(Source data)
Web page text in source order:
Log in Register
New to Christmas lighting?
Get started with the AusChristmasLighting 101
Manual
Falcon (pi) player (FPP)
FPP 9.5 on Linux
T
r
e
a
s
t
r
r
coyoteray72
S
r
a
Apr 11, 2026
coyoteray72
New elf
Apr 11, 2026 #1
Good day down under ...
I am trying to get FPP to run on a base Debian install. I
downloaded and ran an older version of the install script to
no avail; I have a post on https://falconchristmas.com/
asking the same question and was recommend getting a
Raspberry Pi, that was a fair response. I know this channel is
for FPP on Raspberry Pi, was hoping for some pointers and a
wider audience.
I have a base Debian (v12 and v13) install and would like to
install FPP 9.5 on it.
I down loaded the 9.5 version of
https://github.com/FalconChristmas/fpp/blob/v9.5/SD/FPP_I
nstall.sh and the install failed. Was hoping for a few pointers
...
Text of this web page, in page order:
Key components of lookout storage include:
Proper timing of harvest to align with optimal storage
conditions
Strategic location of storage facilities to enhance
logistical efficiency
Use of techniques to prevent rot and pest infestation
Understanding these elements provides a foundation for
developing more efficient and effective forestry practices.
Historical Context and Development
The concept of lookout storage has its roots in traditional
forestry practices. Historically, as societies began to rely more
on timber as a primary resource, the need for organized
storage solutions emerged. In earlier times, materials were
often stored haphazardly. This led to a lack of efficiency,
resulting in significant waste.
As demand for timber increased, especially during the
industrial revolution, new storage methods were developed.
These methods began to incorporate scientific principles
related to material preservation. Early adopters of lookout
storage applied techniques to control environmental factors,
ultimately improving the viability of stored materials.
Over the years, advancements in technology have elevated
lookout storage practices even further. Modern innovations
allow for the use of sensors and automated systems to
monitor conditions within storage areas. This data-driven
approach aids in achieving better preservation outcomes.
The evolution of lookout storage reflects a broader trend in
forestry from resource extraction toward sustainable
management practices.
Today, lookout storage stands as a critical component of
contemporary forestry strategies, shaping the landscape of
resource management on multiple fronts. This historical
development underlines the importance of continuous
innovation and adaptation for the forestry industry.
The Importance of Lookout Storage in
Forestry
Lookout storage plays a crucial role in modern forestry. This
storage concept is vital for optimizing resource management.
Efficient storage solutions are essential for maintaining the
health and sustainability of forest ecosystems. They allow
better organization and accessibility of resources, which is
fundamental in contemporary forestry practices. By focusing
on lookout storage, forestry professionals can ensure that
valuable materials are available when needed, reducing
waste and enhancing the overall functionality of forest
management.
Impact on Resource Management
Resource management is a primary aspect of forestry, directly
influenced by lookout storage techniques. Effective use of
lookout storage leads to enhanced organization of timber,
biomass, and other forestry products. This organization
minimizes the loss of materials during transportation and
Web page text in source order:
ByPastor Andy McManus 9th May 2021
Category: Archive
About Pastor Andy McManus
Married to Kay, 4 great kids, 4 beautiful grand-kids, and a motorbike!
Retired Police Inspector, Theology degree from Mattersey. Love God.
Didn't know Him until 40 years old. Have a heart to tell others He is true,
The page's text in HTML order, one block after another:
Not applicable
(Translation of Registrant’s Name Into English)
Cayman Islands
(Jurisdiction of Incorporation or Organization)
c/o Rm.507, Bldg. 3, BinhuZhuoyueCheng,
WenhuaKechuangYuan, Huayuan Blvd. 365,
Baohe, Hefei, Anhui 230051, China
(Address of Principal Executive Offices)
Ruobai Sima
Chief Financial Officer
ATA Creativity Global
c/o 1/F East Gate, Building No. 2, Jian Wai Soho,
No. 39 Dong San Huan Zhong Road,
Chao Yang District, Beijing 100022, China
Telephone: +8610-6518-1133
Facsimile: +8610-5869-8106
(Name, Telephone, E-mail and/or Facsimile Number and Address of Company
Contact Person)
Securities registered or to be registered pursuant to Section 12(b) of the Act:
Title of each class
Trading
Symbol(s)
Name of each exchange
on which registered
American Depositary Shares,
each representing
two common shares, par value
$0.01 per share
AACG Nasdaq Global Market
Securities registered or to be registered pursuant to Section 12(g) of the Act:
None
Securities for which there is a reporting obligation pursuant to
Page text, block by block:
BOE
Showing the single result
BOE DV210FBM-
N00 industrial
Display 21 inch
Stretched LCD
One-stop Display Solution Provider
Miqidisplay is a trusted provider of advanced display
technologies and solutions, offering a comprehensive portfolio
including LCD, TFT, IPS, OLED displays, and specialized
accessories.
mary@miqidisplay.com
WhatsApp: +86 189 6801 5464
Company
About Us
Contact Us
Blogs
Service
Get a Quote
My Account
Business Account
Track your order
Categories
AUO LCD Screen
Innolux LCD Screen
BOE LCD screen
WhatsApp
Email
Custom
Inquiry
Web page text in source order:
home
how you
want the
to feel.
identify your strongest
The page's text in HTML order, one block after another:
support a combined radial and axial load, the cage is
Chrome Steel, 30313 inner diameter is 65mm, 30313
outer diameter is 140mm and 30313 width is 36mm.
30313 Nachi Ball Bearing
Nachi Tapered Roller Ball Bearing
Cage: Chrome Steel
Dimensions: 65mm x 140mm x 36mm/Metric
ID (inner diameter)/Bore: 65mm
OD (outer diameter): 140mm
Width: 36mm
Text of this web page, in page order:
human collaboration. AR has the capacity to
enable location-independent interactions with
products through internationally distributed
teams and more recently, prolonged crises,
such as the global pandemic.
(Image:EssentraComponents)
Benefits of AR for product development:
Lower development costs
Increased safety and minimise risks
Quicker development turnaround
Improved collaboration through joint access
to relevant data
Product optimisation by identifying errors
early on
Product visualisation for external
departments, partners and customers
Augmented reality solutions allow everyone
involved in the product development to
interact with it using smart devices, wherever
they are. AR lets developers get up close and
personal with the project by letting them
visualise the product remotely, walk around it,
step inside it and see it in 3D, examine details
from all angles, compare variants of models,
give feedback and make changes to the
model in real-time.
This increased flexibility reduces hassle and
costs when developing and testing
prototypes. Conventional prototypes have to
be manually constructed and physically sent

→ Problem statement: The answer must be every line of the data that contains the word "stored".

→ Finished task:
often stored haphazardly. This led to a lack of efficiency,
ultimately improving the viability of stored materials.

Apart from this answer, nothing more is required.